Items from a dataset
##############################

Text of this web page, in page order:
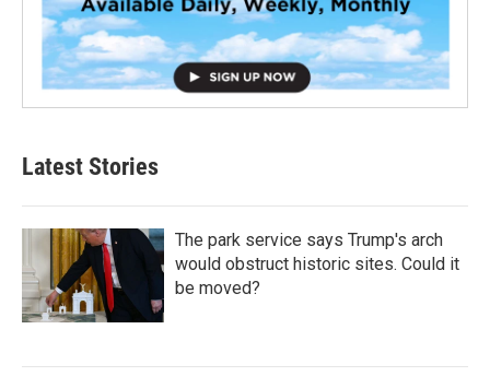
Latest Stories
The park service says Trump's arch
would obstruct historic sites. Could it
be moved?
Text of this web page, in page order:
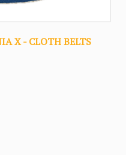
X - CLOTH BELTS
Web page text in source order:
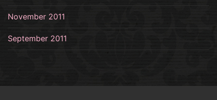
November 2011
September 2011
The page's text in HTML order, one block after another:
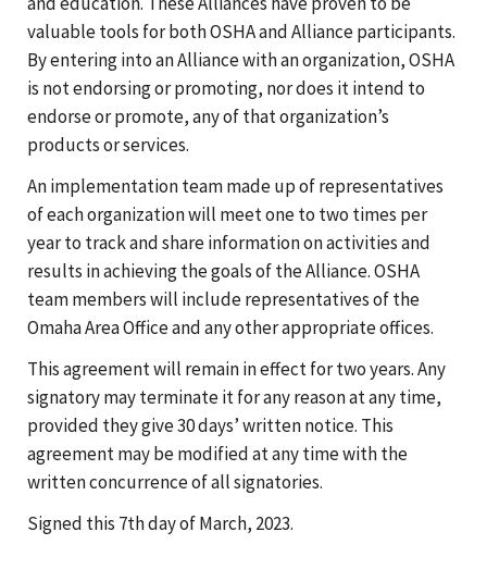
valuable tools for both OSHA and Alliance participants.
By entering into an Alliance with an organization, OSHA
is not endorsing or promoting, nor does it intend to
endorse or promote, any of that organization’s
products or services.
An implementation team made up of representatives
of each organization will meet one to two times per
year to track and share information on activities and
results in achieving the goals of the Alliance. OSHA
team members will include representatives of the
Omaha Area Office and any other appropriate offices.
This agreement will remain in effect for two years. Any
signatory may terminate it for any reason at any time,
provided they give 30 days’ written notice. This
agreement may be modified at any time with the
written concurrence of all signatories.
Signed this 7th day of March, 2023.
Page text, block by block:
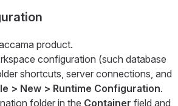
product.
configuration (such database
shortcuts, server connections, and
> New > Runtime Configuration.
folder in the Container field and
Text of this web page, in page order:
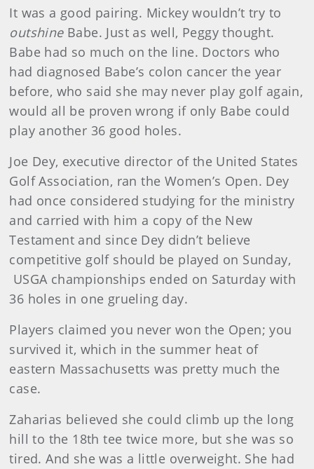
It was a good pairing. Mickey wouldn’t try to
outshineBabe. Just as well, Peggy thought.
Babe had so much on the line. Doctors who
had diagnosed Babe’s colon cancer the year
before, who said she may never play golf again,
would all be proven wrong if only Babe could
play another 36 good holes.
Joe Dey, executive director of the United States
Golf Association, ran the Women’s Open. Dey
had once considered studying for the ministry
and carried with him a copy of the New
Testament and since Dey didn’t believe
competitive golf should be played on Sunday,
USGA championships ended on Saturday with
36 holes in one grueling day.
Players claimed you never won the Open; you
survived it, which in the summer heat of
eastern Massachusetts was pretty much the
case.
Zaharias believed she could climb up the long
hill to the 18th tee twice more, but she was so
tired. And she was a little overweight. She had
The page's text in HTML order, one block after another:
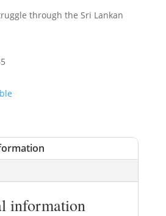
through the Sri Lankan
information
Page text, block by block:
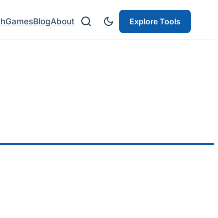
GamesBlogAbout Explore Tools
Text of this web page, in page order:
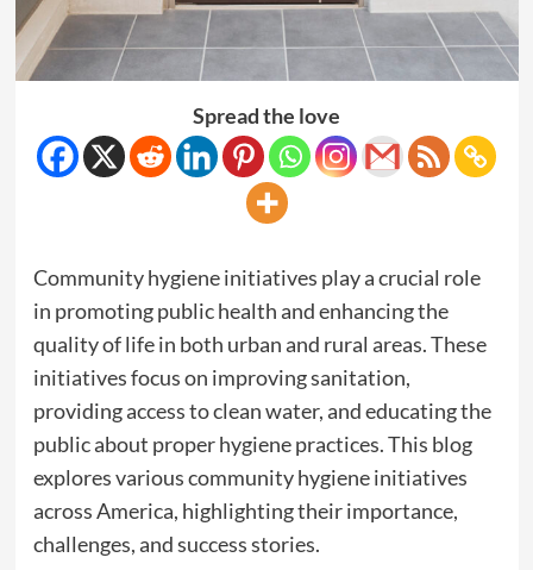
Spread the love
Community hygiene initiatives play a crucial role
in promoting public health and enhancing the
quality of life in both urban and rural areas. These
initiatives focus on improving sanitation,
providing access to clean water, and educating the
public about proper hygiene practices. This blog
explores various community hygiene initiatives
across America, highlighting their importance,
challenges, and success stories.
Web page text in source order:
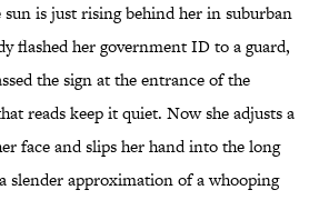
is just rising behind her in suburban
flashed her government ID to a guard,
the sign at the entrance of the
reads keep it quiet. Now she adjusts a
face and slips her hand into the long
slender approximation of a whooping
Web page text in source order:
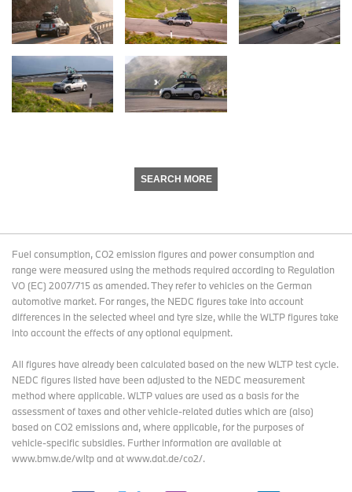
SEARCH MORE
Fuel consumption, CO2 emission figures and power consumption and
range were measured using the methods required according to Regulation
VO (EC) 2007/715 as amended. They refer to vehicles on the German
automotive market. For ranges, the NEDC figures take into account
differences in the selected wheel and tyre size, while the WLTP figures take
into account the effects of any optional equipment.
All figures have already been calculated based on the new WLTP test cycle.
NEDC figures listed have been adjusted to the NEDC measurement
method where applicable. WLTP values are used as a basis for the
assessment of taxes and other vehicle-related duties which are (also)
based on CO2 emissions and, where applicable, for the purposes of
vehicle-specific subsidies. Further information are available at
www.bmw.de/wltp and at www.dat.de/co2/.
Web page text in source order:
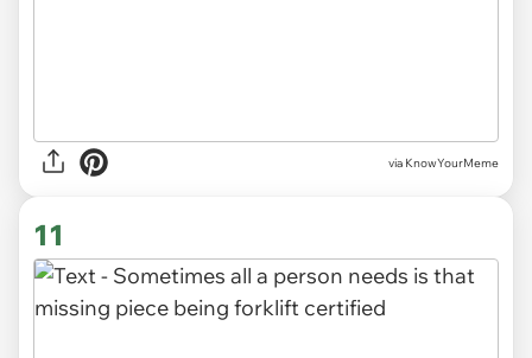
via KnowYourMeme
11
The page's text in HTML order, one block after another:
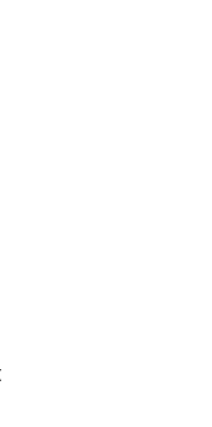
Street
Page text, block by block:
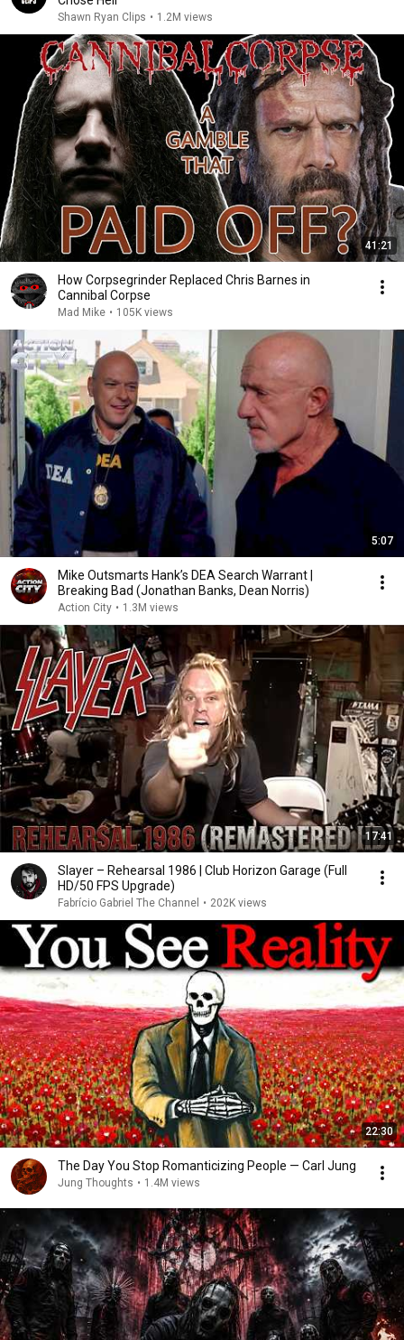
Shawn Ryan Clips • 1.2M views
41:21
How Corpsegrinder Replaced Chris Barnes in
Cannibal Corpse
Mad Mike • 105K views
5:07
Mike Outsmarts Hank’s DEA Search Warrant |
Breaking Bad (Jonathan Banks, Dean Norris)
Action City • 1.3M views
17:41
Slayer – Rehearsal 1986 | Club Horizon Garage (Full
HD/50 FPS Upgrade)
Fabrício Gabriel The Channel • 202K views
22:30
The Day You Stop Romanticizing People — Carl Jung
Jung Thoughts • 1.4M views
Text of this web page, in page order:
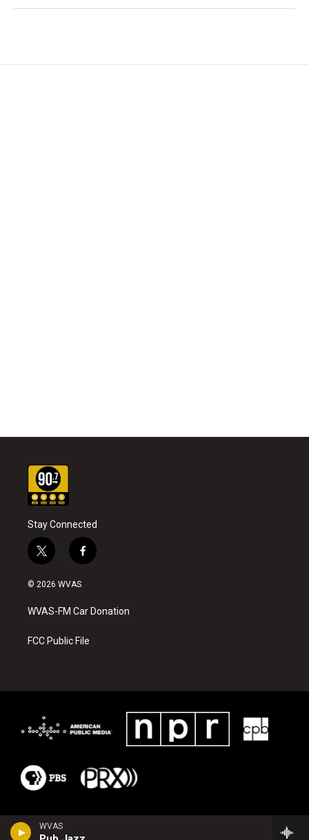
WVAS
Stay Connected
t
w
i
t
e
f
a
b
o
k
© 2026 WVAS
WVAS-FM Car Donation
FCC Public File
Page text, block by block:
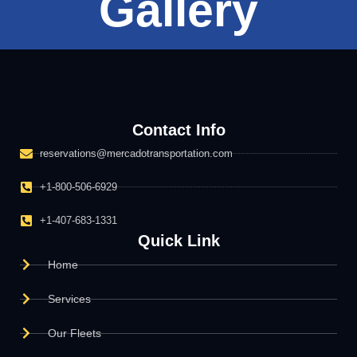
Contact Info
reservations@mercadotransportation.com
+1-800-506-6929
+1-407-683-1331
Quick Link
Home
Services
Our Fleets
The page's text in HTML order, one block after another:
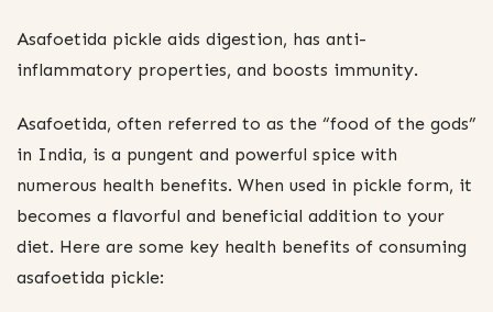
Asafoetida pickle aids digestion, has anti-
inflammatory properties, and boosts immunity.
Asafoetida, often referred to as the “food of the gods”
in India, is a pungent and powerful spice with
numerous health benefits. When used in pickle form, it
becomes a flavorful and beneficial addition to your
diet. Here are some key health benefits of consuming
asafoetida pickle:
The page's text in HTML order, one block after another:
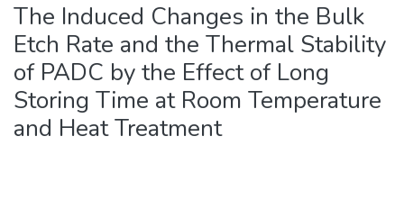
The Induced Changes in the Bulk
Etch Rate and the Thermal Stability
of PADC by the Effect of Long
Storing Time at Room Temperature
and Heat Treatment
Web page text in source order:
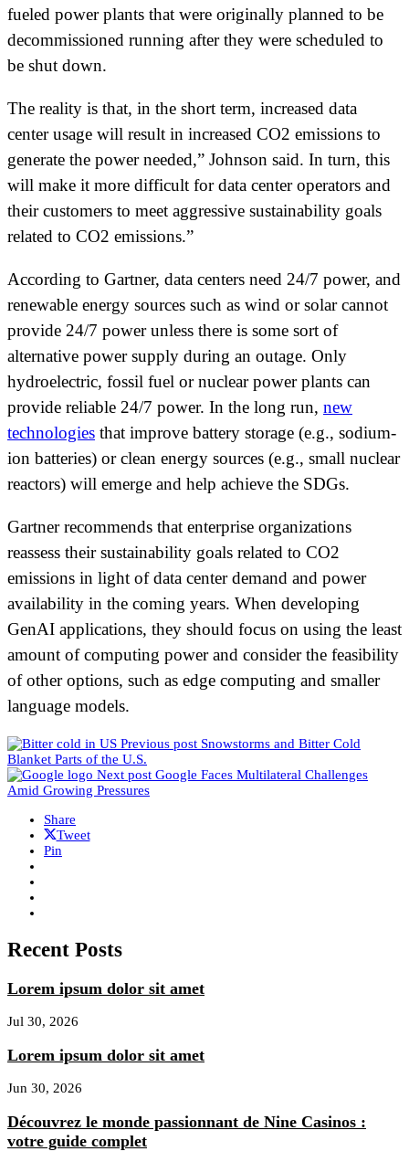
fueled power plants that were originally planned to be
decommissioned running after they were scheduled to
be shut down.
The reality is that, in the short term, increased data
center usage will result in increased CO2 emissions to
generate the power needed,” Johnson said. In turn, this
will make it more difficult for data center operators and
their customers to meet aggressive sustainability goals
related to CO2 emissions.”
According to Gartner, data centers need 24/7 power, and
renewable energy sources such as wind or solar cannot
provide 24/7 power unless there is some sort of
alternative power supply during an outage. Only
hydroelectric, fossil fuel or nuclear power plants can
provide reliable 24/7 power. In the long run, new
technologies that improve battery storage (e.g., sodium-
ion batteries) or clean energy sources (e.g., small nuclear
reactors) will emerge and help achieve the SDGs.
Gartner recommends that enterprise organizations
reassess their sustainability goals related to CO2
emissions in light of data center demand and power
availability in the coming years. When developing
GenAI applications, they should focus on using the least
amount of computing power and consider the feasibility
of other options, such as edge computing and smaller
language models.
Previous post Snowstorms and Bitter Cold
Blanket Parts of the U.S.
Next post Google Faces Multilateral Challenges
Amid Growing Pressures
Share
Tweet
Pin
Recent Posts
Lorem ipsum dolor sit amet
Jul 30, 2026
Lorem ipsum dolor sit amet
Jun 30, 2026
Découvrez le monde passionnant de Nine Casinos :
votre guide complet
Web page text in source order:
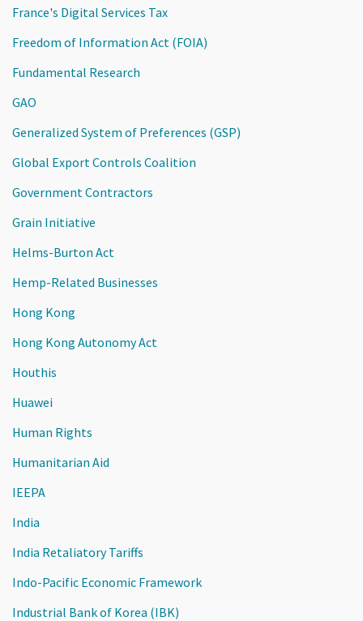
France's Digital Services Tax
Freedom of Information Act (FOIA)
Fundamental Research
GAO
Generalized System of Preferences (GSP)
Global Export Controls Coalition
Government Contractors
Grain Initiative
Helms-Burton Act
Hemp-Related Businesses
Hong Kong
Hong Kong Autonomy Act
Houthis
Huawei
Human Rights
Humanitarian Aid
IEEPA
India
India Retaliatory Tariffs
Indo-Pacific Economic Framework
Industrial Bank of Korea (IBK)
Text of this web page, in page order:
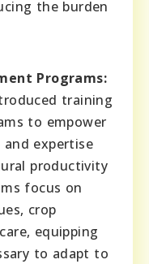
the burden
Programs:
training
to empower
expertise
productivity
focus on
crop
equipping
to adapt to
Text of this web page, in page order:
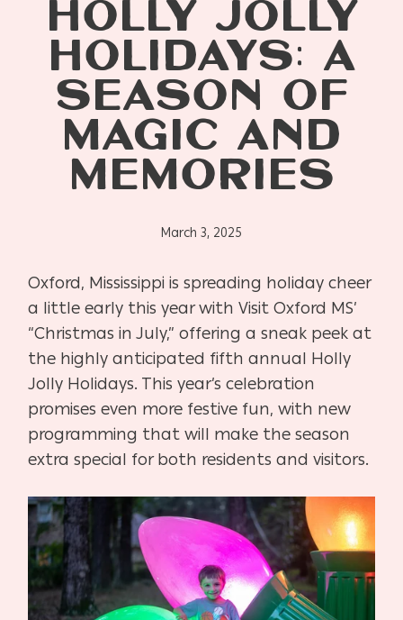
HOLLY JOLLY
HOLIDAYS: A
SEASON OF
MAGIC AND
MEMORIES
March 3, 2025
Oxford, Mississippi is spreading holiday cheer
a little early this year with Visit Oxford MS’
“Christmas in July,” offering a sneak peek at
the highly anticipated fifth annual Holly
Jolly Holidays. This year’s celebration
promises even more festive fun, with new
programming that will make the season
extra special for both residents and visitors.
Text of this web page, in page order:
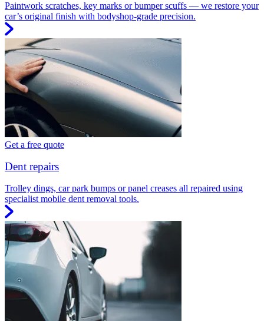
Paintwork scratches, key marks or bumper scuffs — we restore your
car’s original finish with bodyshop-grade precision.
Get a free quote
Dent repairs
Trolley dings, car park bumps or panel creases all repaired using
specialist mobile dent removal tools.
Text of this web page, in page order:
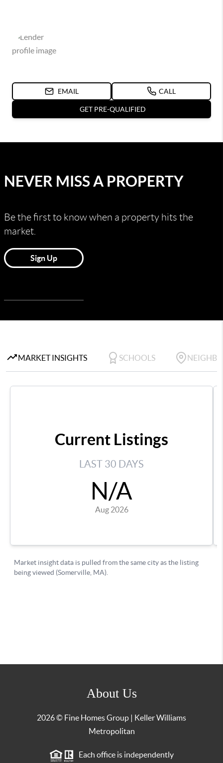
About Us
2026© Fine Homes Group | Keller Williams
Metropolitan
Each office is independently
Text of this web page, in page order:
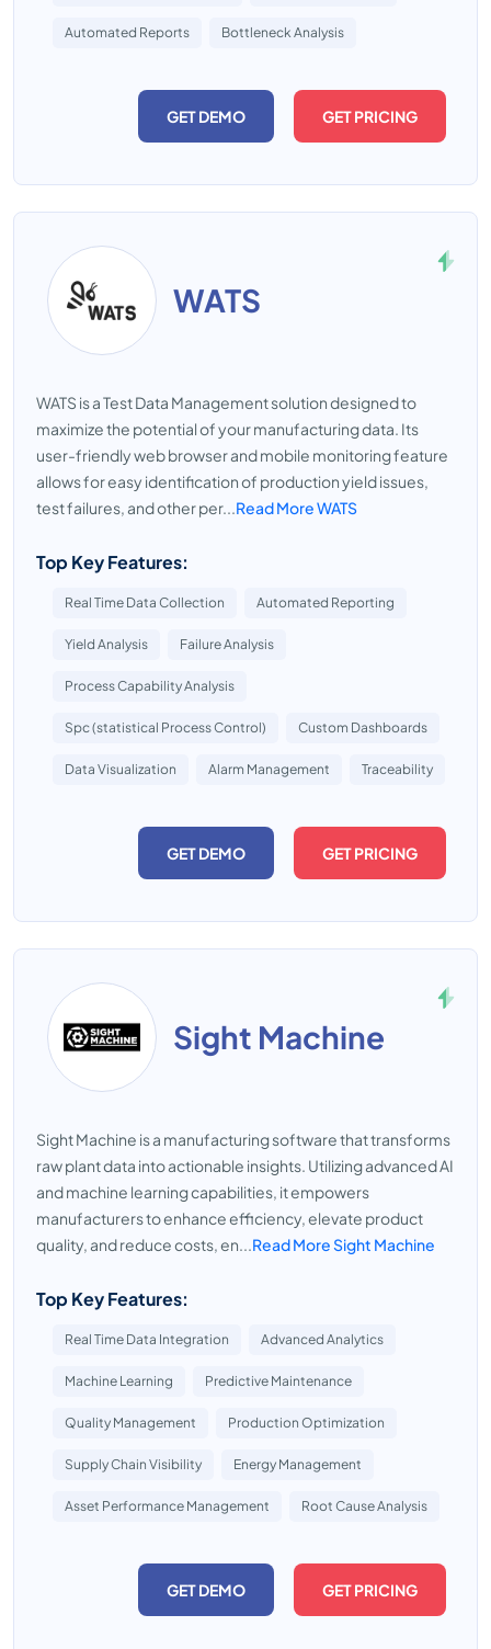
Automated Reports Bottleneck Analysis
GET DEMO GET PRICING
WATS
WATS is a Test Data Management solution designed to
maximize the potential of your manufacturing data. Its
user-friendly web browser and mobile monitoring feature
allows for easy identification of production yield issues,
test failures, and other per...Read More WATS
Top Key Features:
Real Time Data Collection Automated Reporting
Yield Analysis Failure Analysis
Process Capability Analysis
Spc (statistical Process Control) Custom Dashboards
Data Visualization Alarm Management Traceability
GET DEMO GET PRICING
Sight Machine
Sight Machine is a manufacturing software that transforms
raw plant data into actionable insights. Utilizing advanced AI
and machine learning capabilities, it empowers
manufacturers to enhance efficiency, elevate product
quality, and reduce costs, en...Read More Sight Machine
Top Key Features:
Real Time Data Integration Advanced Analytics
Machine Learning Predictive Maintenance
Quality Management Production Optimization
Supply Chain Visibility Energy Management
Asset Performance Management Root Cause Analysis
GET DEMO GET PRICING

##############################

*Required action*
What you return must match the lines from the top of the data through the line with "Babe had so much on the line. Doctors who" exactly, with the pictures removed.

*Reply to the exercise*
Text of this web page, in page order:
Latest Stories
The park service says Trump's arch
would obstruct historic sites. Could it
be moved?
Text of this web page, in page order:
X - CLOTH BELTS
Web page text in source order:
November 2011
September 2011
The page's text in HTML order, one block after another:
valuable tools for both OSHA and Alliance participants.
By entering into an Alliance with an organization, OSHA
is not endorsing or promoting, nor does it intend to
endorse or promote, any of that organization’s
products or services.
An implementation team made up of representatives
of each organization will meet one to two times per
year to track and share information on activities and
results in achieving the goals of the Alliance. OSHA
team members will include representatives of the
Omaha Area Office and any other appropriate offices.
This agreement will remain in effect for two years. Any
signatory may terminate it for any reason at any time,
provided they give 30 days’ written notice. This
agreement may be modified at any time with the
written concurrence of all signatories.
Signed this 7th day of March, 2023.
Page text, block by block:
product.
configuration (such database
shortcuts, server connections, and
> New > Runtime Configuration.
folder in the Container field and
Text of this web page, in page order:
It was a good pairing. Mickey wouldn’t try to
outshineBabe. Just as well, Peggy thought.
Babe had so much on the line. Doctors who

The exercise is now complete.